EXERCISE OBJECTIVE
Each line holding the string "some" is to be copied from the data.

DATA SUPPLIED START

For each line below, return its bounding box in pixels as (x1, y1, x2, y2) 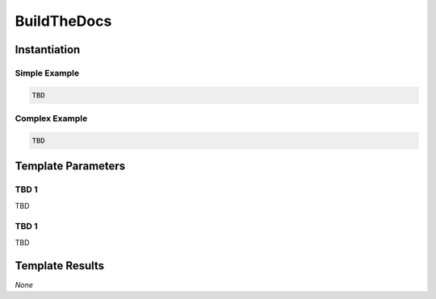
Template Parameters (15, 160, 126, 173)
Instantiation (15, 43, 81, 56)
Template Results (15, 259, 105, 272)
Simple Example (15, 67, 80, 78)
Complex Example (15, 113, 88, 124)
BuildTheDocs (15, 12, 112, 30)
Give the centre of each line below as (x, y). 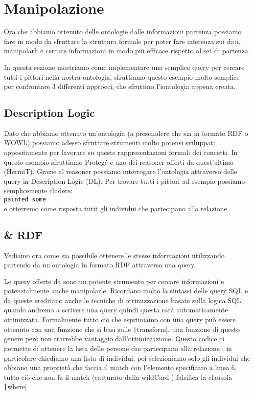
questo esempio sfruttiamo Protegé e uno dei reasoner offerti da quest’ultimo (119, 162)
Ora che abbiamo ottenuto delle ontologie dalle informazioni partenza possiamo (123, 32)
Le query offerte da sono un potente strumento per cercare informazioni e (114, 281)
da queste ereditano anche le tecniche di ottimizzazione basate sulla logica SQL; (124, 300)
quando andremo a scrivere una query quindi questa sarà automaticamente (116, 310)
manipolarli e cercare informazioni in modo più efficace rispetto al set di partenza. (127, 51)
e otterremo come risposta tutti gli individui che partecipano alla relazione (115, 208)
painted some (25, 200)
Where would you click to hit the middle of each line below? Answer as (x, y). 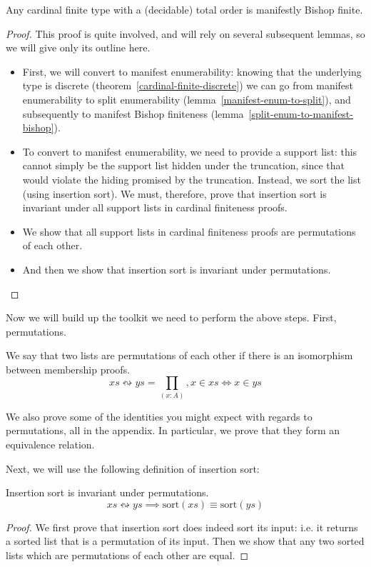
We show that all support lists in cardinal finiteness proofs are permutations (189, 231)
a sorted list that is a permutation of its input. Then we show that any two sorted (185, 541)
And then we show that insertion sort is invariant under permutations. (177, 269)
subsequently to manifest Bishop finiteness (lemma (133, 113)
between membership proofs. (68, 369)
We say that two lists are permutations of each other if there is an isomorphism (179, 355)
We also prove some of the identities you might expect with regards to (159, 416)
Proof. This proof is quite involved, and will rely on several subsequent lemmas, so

DATA SUPPLIED END

TASK RESPONSE
painted some (25, 200)
We also prove some of the identities you might expect with regards to (159, 416)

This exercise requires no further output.